Couverture pour Recueil de vers

Marbeuf, Recueil de Vers
« Et la Mer et l'Amour »
Analyse au fil du texte



Notre Ă©tude porte sur le poĂšme entier




Et la mer et l'amour ont l'amer pour partage,
Et la mer est amĂšre, et l'amour est amer,
L'on s'abĂźme en l'amour aussi bien qu'en la mer,
Car la mer et l'amour ne sont point sans orage.

Celui qui craint les eaux qu'il demeure au rivage,
Celui qui craint les maux qu'on souffre pour aimer,
Qu'il ne se laisse pas Ă  l'amour enflammer,
Et tous deux ils seront sans hasard de naufrage.

La mĂšre de l'amour eut la mer pour berceau,
Le feu sort de l'amour, sa mĂšre sort de l'eau,
Mais l'eau contre ce feu ne peut fournir des armes.

Si l'eau pouvait Ă©teindre un brasier amoureux,
Ton amour qui me brûle est si fort douloureux,
Que j'eusse Ă©teint son feu de la mer de mes larmes.


Introduction



L’amour amer, c’est un topos littĂ©raire, un lieu commun
 Issu de la fin’amor, l’amour courtois chantĂ© au moyen-Ăąge par les trouvĂšres, on le trouve aussi chez PĂ©trarque, qui chante son amour malheureux pour Laure de Sade, sous la forme de sonnets. Cette forme du sonnet est reprise en France tout au long du XVIe siĂšcle par Marot, Ronsard, Louise LabĂ©, Du Bellay, etc.

Au XVIIe siÚcle, les poÚtes ne cherchent pas à représenter des sentiments nouveaux et originaux, comme ce sera le cas plus tard avec les romantiques. Non, ils reprennent des émotions universelles, mais par contre, ils vont tenter de les exprimer mieux encore que leurs prédécesseurs.

Pour renouveler le thĂšme de l’amour amer, Marbeuf va donc devoir faire preuve d’une grande virtuositĂ© : il va utiliser des images fortes, contrastĂ©es, qu’on associe aujourd’hui Ă  une sensibilitĂ© qu’on appelle baroque.
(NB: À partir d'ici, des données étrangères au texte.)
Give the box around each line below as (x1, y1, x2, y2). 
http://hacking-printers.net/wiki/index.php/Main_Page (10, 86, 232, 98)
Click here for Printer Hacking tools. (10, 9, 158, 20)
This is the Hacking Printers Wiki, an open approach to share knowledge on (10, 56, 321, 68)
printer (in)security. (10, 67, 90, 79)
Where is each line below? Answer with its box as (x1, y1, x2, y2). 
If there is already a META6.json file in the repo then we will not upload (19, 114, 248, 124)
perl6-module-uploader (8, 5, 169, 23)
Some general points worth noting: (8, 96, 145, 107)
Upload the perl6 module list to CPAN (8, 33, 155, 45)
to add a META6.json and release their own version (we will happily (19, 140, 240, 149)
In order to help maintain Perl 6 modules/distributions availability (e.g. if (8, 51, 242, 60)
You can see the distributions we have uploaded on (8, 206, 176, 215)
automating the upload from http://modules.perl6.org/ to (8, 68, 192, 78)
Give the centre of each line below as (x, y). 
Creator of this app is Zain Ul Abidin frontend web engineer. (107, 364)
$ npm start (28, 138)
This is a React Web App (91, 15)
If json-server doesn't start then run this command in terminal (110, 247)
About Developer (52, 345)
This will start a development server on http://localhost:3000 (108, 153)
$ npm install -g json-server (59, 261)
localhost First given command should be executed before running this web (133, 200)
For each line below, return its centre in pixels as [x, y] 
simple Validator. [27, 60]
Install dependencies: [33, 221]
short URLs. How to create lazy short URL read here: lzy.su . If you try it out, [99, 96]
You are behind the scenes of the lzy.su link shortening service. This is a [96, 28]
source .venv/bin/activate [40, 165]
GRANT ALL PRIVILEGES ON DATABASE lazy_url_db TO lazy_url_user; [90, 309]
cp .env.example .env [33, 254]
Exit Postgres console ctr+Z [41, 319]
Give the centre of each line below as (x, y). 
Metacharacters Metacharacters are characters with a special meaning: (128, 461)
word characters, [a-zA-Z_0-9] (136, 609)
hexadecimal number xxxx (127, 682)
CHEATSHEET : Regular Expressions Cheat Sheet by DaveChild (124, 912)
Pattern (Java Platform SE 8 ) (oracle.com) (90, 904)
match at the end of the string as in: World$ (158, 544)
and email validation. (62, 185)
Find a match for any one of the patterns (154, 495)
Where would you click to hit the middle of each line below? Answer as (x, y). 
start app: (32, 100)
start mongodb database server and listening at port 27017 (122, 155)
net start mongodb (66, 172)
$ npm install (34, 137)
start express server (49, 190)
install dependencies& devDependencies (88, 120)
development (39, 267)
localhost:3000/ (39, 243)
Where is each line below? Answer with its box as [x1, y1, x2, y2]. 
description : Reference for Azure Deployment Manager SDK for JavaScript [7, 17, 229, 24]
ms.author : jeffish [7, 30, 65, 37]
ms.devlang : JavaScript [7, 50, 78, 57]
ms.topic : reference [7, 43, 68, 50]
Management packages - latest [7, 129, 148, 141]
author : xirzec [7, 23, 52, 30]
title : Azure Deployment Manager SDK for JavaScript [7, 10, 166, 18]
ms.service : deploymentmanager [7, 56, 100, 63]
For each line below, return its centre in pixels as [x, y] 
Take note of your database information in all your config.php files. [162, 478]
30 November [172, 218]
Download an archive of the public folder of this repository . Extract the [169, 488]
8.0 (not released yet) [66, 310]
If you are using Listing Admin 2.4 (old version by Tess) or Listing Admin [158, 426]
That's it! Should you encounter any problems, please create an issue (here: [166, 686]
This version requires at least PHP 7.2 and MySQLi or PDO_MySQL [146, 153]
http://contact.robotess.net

Mais dans sa prĂ©face au lecteur, Marbeuf annonce que c’est d’abord la rime, c'est-Ă -dire, la musique, qui guide son Ă©criture.
Lecteur, ne vous Ă©tonnez pas
Si la rime sert de compas
Aux ouvrages que je compose ;
Ce sont des mystĂšres couvers
Lorsque, pour bien parler en prose
Je m'exerce Ă  faire des vers.

Marbeuf, Recueil de vers, « Au lecteur », 1628.


Problématique


Comment Marbeuf renouvelle-t-il avec virtuositĂ© le thĂšme de l’amour amer avec des images puissantes et baroques, issues avant tout d’un jeu musical avec le langage ?

Axes de lecture


> Renouveler avec virtuositĂ© le thĂšme de l’amour amer.
> Une sensibilitĂ© baroque, oĂč des images fortes et en mouvement imitent la confusion de l’amour.
> Des images qui prennent leur origine dans la musicalité des mots.
> Une mĂ©taphore filĂ©e trĂšs riche entre l’amour et la mer.
> Une Ă©criture orientĂ©e vers une pointe, qui attrape l’attention du lecteur et mĂ©nage ses effets de surprise.
> Une réflexion universelle, proche du tragique, sur la fatalité des passions.

Structure du poĂšme


Avant de rentrer dans les dĂ©tails, je vous propose de regarder la forme gĂ©nĂ©rale du poĂšme. C’est un sonnet marotique : aux rimes ABBA ABBA CCD EED. Vous allez me dire que « amer » et « aimer » ne riment pas, mais en fait, Ă  l’époque, les rimes visuelles sont parfaitement acceptĂ©es. Marbeuf montre un certain savoir-faire en rĂ©utilisant ainsi une mĂȘme rime dans les deux quatrains.

Ce sont uniquement des alexandrins, et vous allez voir Ă  la lecture qu’ils sont parfaitement Ă©quilibrĂ©s : aucun mot Ă  cheval sur la cĂ©sure : le moment de repos naturel au sein d’un vers long, c'est-Ă -dire, Ă  l’hĂ©mistiche pour les alexandrins.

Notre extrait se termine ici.